> Goal of the exercise
Please look for the string "this" below and report every line in which it occurs.

[Items listed in a dataset]
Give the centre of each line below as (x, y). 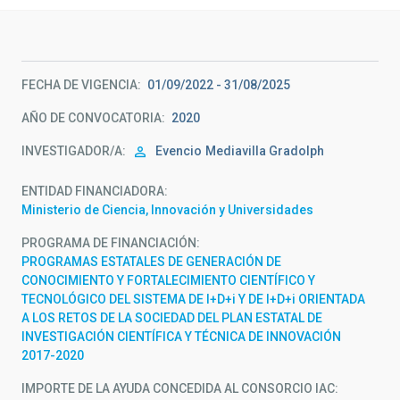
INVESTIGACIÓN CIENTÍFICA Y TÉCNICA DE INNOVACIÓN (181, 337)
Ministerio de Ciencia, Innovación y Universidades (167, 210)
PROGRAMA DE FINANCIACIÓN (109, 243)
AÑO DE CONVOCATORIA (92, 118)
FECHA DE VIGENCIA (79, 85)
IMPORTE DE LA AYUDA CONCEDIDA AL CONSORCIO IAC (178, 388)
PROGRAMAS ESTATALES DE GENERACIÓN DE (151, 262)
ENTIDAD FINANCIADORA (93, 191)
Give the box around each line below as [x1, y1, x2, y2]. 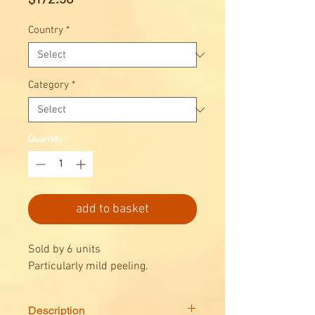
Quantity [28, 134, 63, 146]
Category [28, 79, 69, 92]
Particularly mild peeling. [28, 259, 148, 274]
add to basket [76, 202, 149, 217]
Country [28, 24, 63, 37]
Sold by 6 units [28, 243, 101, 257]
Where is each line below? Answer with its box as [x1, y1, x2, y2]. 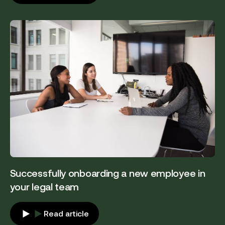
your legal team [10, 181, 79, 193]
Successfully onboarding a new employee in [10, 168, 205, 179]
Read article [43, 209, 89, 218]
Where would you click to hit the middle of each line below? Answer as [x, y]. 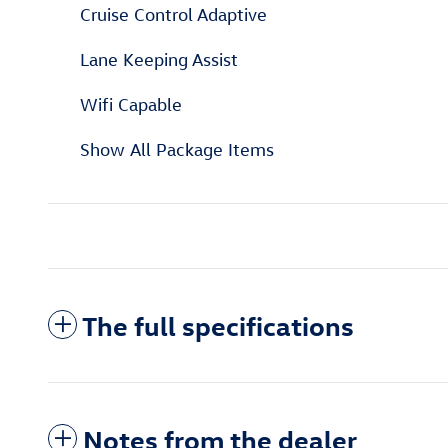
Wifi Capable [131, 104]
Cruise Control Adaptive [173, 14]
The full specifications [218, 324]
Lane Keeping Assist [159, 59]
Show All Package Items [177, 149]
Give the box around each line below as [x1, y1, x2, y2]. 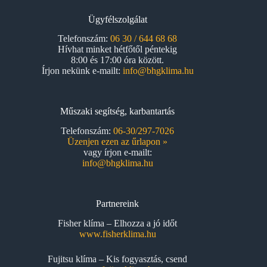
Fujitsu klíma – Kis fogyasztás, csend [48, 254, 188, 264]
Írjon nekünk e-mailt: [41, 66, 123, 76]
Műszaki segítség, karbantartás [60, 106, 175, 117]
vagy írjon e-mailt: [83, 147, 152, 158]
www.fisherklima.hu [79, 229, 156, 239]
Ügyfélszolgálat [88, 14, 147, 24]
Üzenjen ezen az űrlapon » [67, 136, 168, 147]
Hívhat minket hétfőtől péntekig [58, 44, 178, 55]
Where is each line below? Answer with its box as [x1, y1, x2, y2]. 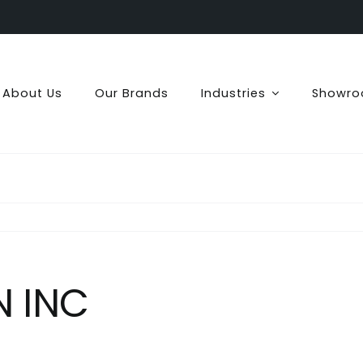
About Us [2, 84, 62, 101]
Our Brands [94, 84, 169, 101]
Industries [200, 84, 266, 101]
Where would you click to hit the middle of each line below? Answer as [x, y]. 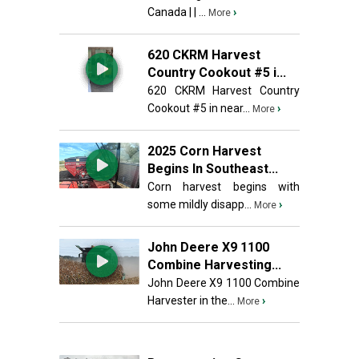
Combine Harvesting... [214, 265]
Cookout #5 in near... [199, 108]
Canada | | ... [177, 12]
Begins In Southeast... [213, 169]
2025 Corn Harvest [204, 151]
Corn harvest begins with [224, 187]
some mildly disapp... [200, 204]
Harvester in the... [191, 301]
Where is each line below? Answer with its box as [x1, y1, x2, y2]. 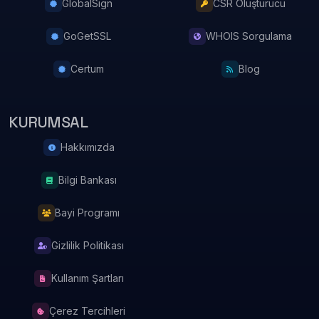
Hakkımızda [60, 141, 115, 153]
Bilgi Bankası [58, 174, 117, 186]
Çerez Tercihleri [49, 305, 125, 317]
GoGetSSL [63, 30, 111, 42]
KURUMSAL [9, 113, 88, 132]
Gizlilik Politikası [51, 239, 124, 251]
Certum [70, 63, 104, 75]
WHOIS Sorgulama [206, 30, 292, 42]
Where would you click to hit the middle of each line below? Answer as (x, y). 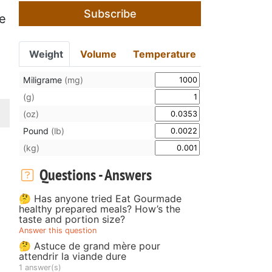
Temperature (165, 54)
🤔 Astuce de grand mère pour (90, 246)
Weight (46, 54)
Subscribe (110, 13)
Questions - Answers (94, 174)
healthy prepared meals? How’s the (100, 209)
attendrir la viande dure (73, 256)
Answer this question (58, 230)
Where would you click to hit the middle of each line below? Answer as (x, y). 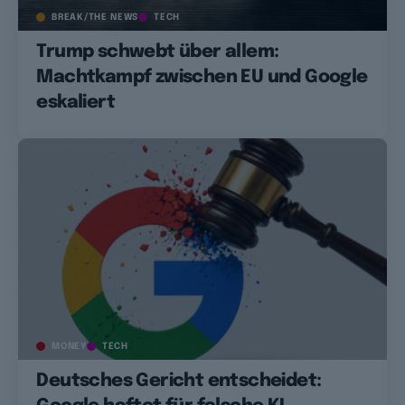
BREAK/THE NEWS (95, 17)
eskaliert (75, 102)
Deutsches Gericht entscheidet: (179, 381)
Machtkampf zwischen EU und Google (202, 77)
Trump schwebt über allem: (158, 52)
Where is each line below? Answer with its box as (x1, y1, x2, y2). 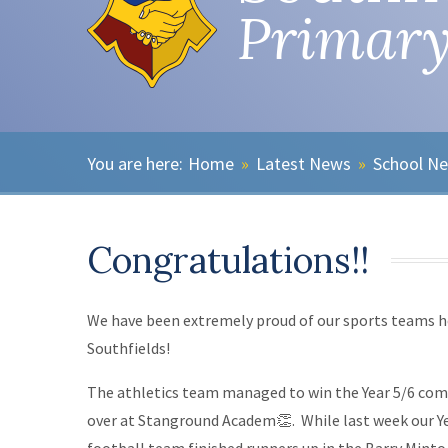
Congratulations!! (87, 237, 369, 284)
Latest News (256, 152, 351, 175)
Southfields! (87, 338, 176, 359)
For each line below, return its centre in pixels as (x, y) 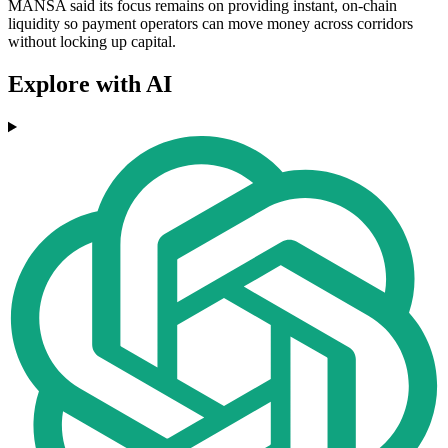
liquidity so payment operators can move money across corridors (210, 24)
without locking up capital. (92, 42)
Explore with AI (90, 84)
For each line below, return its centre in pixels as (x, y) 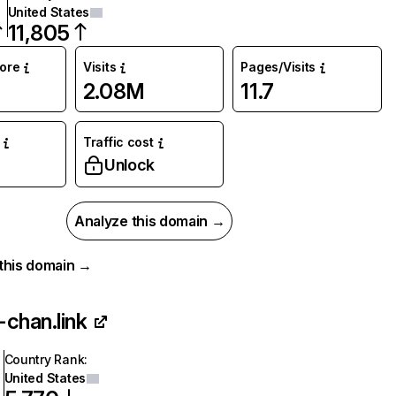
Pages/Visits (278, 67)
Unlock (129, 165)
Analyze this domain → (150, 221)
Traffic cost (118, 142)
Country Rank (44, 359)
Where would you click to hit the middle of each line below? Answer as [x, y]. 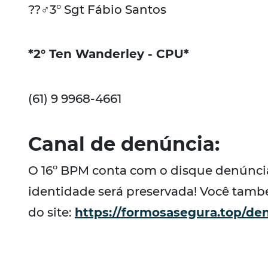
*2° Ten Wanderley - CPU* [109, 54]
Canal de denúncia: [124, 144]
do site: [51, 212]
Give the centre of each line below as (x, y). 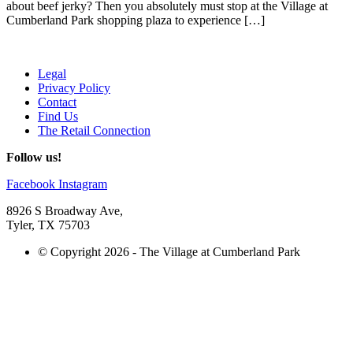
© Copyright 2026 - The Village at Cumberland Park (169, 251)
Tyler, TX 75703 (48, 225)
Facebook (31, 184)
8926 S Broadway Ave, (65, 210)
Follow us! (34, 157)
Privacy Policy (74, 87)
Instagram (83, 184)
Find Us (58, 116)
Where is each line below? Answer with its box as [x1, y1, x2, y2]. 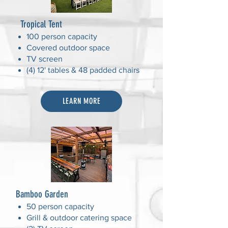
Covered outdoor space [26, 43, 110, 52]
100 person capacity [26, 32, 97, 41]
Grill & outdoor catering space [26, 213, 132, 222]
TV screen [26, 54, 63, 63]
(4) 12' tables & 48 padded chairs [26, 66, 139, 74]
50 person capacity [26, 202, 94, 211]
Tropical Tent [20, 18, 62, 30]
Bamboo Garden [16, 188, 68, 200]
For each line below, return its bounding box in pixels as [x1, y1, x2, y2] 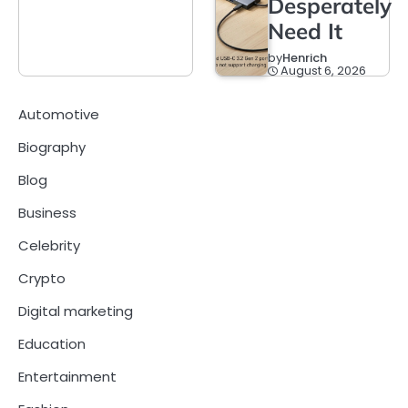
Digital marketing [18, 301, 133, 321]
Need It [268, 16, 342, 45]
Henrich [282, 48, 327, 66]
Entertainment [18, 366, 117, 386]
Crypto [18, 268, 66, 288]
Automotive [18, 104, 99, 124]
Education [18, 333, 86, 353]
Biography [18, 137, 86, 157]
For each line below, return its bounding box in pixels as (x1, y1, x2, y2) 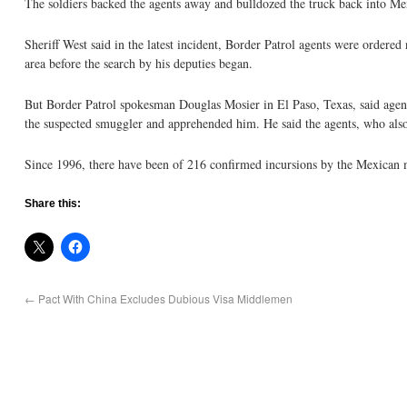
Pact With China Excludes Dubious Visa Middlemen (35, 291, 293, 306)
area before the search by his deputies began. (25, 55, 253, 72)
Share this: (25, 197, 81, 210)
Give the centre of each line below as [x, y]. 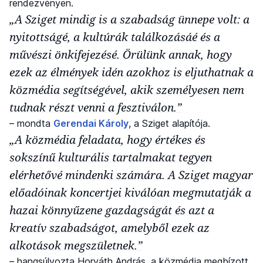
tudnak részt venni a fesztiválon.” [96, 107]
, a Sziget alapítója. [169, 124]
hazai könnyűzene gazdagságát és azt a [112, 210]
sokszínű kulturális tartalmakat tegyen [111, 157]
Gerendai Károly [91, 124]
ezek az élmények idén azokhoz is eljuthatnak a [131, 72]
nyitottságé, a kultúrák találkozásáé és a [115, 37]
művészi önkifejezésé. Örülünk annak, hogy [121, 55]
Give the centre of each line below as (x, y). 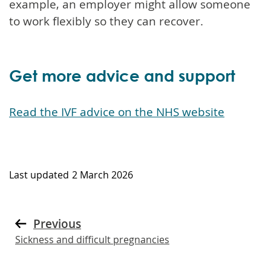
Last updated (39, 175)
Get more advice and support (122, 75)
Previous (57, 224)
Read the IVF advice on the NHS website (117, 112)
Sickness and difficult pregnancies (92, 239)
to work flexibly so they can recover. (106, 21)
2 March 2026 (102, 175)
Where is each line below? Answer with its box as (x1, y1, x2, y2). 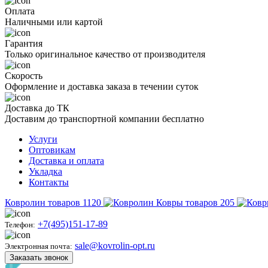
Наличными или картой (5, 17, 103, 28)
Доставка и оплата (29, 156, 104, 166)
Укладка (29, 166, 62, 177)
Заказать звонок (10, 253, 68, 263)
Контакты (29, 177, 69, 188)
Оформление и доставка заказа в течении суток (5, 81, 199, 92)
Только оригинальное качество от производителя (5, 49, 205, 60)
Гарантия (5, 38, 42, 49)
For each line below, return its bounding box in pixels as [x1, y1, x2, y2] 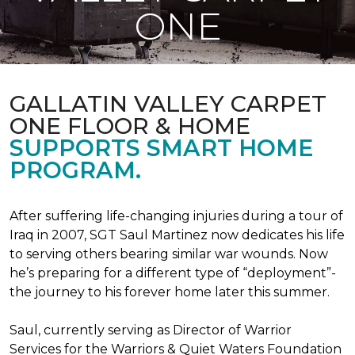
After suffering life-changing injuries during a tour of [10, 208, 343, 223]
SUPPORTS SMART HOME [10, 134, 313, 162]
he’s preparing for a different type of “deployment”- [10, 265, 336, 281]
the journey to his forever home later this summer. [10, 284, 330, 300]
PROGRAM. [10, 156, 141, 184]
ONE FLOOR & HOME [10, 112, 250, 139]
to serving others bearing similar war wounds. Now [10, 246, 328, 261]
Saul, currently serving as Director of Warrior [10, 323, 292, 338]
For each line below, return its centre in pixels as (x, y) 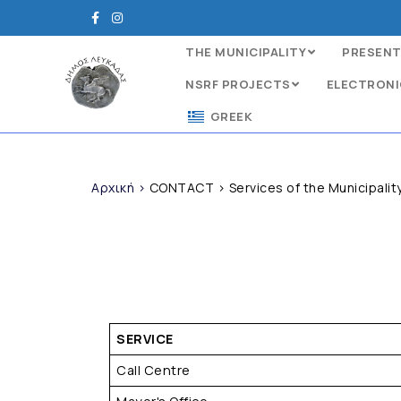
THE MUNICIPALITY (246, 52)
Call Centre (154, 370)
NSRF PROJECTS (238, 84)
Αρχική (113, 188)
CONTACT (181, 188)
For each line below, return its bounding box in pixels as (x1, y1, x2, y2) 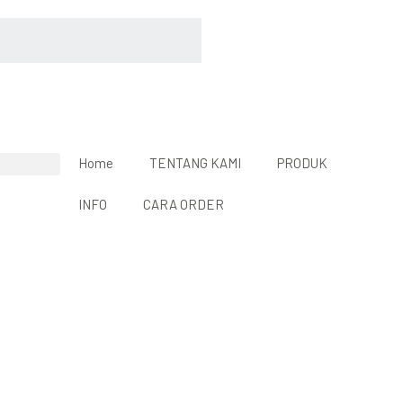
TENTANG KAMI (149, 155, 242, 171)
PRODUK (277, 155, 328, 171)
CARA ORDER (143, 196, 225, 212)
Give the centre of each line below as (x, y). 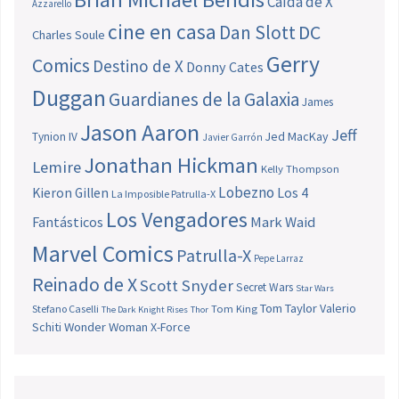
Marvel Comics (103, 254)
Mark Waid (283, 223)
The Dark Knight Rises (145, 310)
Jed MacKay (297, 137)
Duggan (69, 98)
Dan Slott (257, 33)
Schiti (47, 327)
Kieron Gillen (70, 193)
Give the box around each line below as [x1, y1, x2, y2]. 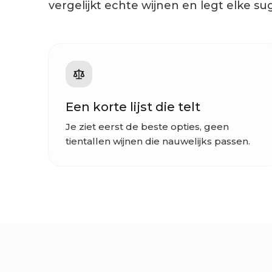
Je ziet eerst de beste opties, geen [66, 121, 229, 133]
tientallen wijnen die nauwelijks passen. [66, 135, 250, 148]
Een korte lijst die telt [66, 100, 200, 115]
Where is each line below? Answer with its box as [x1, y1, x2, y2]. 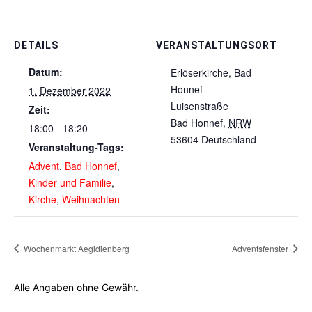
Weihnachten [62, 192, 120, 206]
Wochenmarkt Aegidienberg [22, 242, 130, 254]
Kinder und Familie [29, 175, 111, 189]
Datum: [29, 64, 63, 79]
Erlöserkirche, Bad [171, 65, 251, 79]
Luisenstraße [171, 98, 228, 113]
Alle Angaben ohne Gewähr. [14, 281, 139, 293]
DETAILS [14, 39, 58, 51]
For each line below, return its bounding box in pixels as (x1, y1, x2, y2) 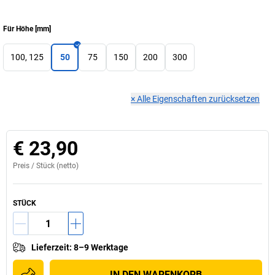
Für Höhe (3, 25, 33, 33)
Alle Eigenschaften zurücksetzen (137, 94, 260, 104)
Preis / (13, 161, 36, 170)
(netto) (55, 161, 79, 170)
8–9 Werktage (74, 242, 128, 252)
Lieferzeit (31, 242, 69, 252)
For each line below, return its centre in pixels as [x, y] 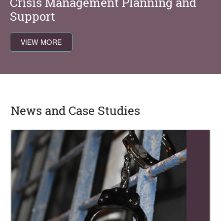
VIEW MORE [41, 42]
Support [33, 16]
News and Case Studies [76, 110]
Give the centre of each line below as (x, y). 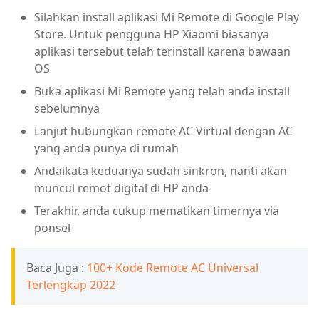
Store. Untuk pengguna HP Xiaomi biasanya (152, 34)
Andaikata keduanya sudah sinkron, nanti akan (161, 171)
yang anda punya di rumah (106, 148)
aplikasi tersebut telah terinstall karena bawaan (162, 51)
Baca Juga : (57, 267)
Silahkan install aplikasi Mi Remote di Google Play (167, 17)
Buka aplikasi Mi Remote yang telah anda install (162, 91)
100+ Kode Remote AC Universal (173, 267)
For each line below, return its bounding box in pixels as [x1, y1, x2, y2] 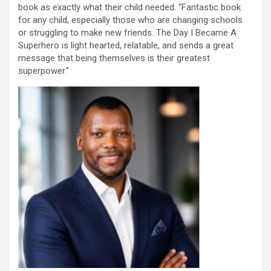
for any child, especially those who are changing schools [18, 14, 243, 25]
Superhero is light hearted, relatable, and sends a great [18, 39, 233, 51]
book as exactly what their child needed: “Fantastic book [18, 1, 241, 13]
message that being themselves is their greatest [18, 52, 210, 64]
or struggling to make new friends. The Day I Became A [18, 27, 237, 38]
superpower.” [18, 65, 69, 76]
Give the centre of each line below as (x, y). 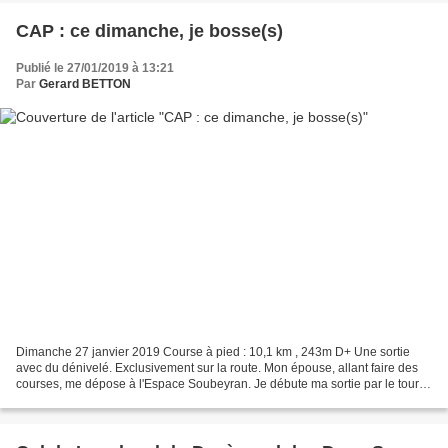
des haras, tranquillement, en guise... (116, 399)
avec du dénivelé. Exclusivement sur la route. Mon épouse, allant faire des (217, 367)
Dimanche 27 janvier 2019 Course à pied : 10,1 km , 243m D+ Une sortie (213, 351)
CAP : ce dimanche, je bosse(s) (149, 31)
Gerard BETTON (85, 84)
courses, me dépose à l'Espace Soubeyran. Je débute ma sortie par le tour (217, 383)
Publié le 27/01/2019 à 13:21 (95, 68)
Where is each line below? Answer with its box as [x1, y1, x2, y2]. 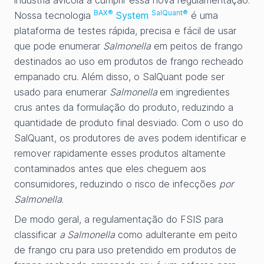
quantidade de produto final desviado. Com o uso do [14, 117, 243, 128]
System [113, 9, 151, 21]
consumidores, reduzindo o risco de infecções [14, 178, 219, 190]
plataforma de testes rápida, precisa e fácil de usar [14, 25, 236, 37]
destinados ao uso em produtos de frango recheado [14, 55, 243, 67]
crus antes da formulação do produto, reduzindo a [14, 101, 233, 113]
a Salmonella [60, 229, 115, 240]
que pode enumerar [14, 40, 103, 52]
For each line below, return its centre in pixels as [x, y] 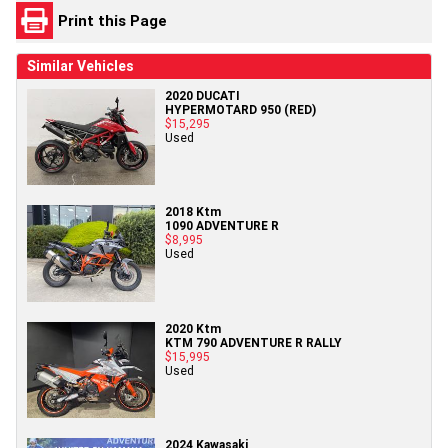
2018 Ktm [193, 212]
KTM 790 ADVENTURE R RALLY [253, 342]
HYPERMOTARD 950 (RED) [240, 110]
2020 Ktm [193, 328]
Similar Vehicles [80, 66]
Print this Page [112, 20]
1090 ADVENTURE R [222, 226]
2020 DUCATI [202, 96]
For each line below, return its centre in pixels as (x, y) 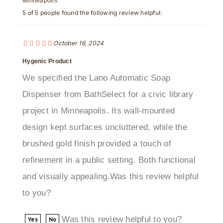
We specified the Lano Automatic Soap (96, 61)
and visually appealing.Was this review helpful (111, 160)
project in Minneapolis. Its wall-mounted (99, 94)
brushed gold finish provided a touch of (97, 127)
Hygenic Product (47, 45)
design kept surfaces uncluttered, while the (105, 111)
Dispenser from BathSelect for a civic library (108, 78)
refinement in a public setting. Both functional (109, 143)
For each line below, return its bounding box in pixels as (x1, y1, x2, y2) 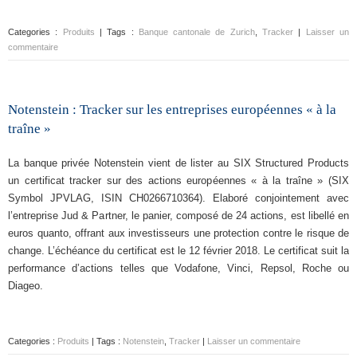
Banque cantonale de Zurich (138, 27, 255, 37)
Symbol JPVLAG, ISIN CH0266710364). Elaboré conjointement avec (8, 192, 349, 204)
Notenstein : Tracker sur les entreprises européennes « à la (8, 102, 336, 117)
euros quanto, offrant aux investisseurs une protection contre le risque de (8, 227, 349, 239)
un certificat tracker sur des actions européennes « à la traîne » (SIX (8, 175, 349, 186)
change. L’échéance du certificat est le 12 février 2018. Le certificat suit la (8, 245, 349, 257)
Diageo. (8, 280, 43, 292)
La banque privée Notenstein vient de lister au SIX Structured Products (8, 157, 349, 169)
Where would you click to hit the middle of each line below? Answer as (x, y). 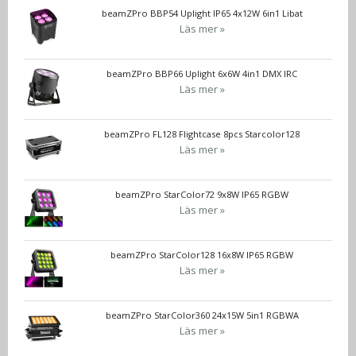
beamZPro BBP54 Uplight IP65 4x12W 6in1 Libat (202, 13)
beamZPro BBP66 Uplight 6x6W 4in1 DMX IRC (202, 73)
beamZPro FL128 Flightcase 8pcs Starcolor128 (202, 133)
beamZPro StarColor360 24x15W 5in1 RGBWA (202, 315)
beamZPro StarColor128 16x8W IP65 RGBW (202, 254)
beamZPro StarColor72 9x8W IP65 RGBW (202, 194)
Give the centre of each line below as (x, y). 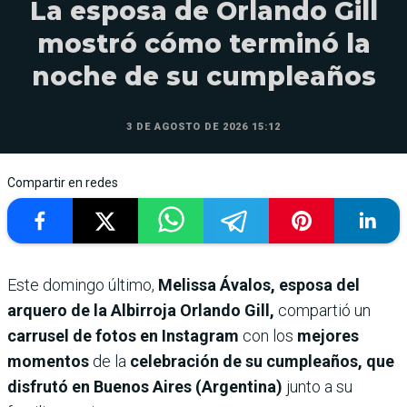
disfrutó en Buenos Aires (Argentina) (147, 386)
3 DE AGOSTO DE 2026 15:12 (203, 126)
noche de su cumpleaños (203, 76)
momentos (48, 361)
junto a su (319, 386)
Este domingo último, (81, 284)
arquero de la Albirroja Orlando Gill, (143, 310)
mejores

> Written solution
Answer this question (58, 230)
Analyze this domain → (150, 221)
Share this: (25, 197, 81, 210)
the journey to his forever home later this summer. [10, 284, 330, 300]
Print this Page [112, 20]
and visually appealing.Was this review helpful (111, 160)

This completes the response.